Seladelpar is a potent, selective, orally active PPARδ agonist that is in development for the treatment of the liver diseases PBC and NASH. For PBC, seladelpar has received an orphan designation from the US Food and Drug Administration and the European Medicine Agency. Seladelpar also received Breakthrough Therapy Designation from the FDA and PRIority MEdicine status from the EMA for PBC.

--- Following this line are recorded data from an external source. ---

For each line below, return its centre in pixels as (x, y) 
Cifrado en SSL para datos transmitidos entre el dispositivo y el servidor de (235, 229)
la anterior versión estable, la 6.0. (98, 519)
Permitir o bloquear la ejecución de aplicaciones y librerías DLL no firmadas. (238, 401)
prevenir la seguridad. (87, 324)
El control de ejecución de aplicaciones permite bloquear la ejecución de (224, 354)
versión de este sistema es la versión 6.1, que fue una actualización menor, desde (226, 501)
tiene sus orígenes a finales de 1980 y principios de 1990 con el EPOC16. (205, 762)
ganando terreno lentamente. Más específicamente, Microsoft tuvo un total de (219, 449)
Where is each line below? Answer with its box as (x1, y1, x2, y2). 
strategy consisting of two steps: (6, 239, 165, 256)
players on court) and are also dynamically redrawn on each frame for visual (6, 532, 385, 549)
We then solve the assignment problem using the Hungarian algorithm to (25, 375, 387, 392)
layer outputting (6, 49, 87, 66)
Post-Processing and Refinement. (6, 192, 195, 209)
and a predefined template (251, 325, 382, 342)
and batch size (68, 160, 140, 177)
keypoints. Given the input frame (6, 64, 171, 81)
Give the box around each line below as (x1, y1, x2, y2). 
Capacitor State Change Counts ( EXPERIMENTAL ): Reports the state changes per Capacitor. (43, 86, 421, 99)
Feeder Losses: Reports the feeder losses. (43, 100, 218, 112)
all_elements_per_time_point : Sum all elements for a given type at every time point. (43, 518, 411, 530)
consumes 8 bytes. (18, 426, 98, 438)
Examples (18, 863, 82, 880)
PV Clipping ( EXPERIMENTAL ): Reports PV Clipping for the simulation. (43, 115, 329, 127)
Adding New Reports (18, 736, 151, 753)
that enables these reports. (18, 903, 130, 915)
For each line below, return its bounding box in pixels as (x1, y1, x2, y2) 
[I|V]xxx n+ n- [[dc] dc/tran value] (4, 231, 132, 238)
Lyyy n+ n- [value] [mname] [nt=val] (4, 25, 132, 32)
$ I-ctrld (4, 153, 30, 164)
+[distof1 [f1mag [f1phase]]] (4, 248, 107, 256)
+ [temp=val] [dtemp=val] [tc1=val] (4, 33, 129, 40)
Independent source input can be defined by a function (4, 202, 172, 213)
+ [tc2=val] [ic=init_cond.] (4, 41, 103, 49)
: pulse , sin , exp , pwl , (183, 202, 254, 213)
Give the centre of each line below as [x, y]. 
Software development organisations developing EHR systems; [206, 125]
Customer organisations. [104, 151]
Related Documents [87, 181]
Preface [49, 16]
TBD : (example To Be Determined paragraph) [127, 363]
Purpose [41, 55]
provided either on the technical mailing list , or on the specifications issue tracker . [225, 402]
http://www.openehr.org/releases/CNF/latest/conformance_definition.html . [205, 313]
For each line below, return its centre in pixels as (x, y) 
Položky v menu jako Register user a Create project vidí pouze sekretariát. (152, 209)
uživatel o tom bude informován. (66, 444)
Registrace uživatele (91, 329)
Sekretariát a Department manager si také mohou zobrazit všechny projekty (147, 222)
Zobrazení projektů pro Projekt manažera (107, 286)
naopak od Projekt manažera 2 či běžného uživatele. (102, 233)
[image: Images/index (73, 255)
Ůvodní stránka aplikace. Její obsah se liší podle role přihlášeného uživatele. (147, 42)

CymaBay Therapeutics, Inc. is a clinical-stage biopharmaceutical company focused on developing therapies for liver and other chronic diseases with high unmet medical need. CymaBay’s lead development candidate, seladelpar, is a potent, selective and orally active PPARδ agonist currently in development for the treatment of patients with primary biliary cholangitis (PBC), an autoimmune liver disease, and with nonalcoholic steatohepatitis (NASH). Two Phase 2 studies of seladelpar established proof-of-concept in PBC. CymaBay is currently enrolling patients in a global, Phase 3 registration study of seladelpar for PBC. This study is a 52-week, placEbo-coNtrolled, randomized, pHAse 3 study to evaluate the safety aNd effiCacy of sEladelpar (ENHANCE) in patients with PBC. CymaBay is also conducting a Phase 2b proof-of-concept study of seladelpar for patients with NASH.

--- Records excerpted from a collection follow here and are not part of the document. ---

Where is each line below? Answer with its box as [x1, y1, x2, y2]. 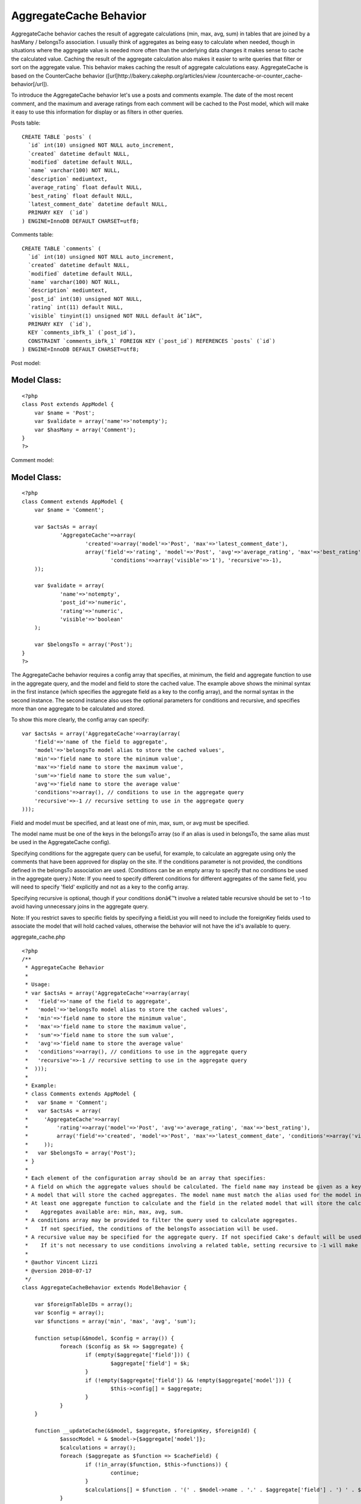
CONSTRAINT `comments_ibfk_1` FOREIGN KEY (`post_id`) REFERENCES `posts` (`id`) [28, 337, 276, 344]
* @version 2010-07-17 [25, 1267, 92, 1274]
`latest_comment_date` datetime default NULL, [28, 200, 168, 208]
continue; [110, 1469, 140, 1476]
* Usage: [25, 981, 51, 988]
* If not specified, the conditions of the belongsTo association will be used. [25, 1225, 279, 1232]
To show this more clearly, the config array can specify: [11, 716, 150, 723]
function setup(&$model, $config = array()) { [34, 1334, 174, 1342]
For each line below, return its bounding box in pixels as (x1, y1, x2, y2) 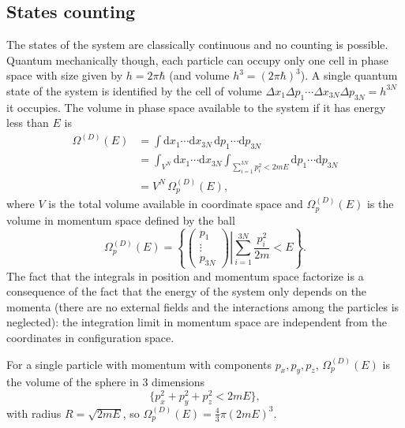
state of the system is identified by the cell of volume (6, 82, 262, 99)
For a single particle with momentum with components (6, 355, 272, 372)
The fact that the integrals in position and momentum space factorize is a (6, 267, 364, 284)
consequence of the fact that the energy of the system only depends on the (6, 283, 367, 300)
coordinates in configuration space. (6, 329, 174, 345)
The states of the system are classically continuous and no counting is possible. (6, 36, 388, 53)
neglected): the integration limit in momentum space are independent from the (6, 314, 388, 330)
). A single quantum (300, 67, 398, 84)

The statements in this press release regarding the potential for seladelpar to treat PBC and NASH, the potential benefits to patients, the timing of future data releases, the expected registration requirements for NASH treatments, CymaBay’s expectations and plans regarding future clinical trials and CymaBay’s ability to fund current and planned clinical trials are forward looking statements that are subject to risks and uncertainties. Actual results and the timing of events regarding the further development of seladelpar could differ materially from those anticipated in such forward-looking statements as a result of risks and uncertainties, which include, without limitation, risks related to: the success, cost and timing of any of CymaBay's product development activities, including clinical trials; effects observed in trials to date that may not be repeated in the future; any delays or inability to obtain or maintain regulatory approval of CymaBay's product candidates in the United States or worldwide; and the ability of CymaBay to obtain sufficient financing to complete development, regulatory approval and commercialization of its product candidates in the United States and worldwide. Additional risks relating to CymaBay are contained in CymaBay's filings with the Securities and Exchange Commission, including without limitation its most recent Annual Report on Form 10-K and other documents subsequently filed with or furnished to the Securities and Exchange Commission. CymaBay disclaims any obligation to update these forward-looking statements except as required by law.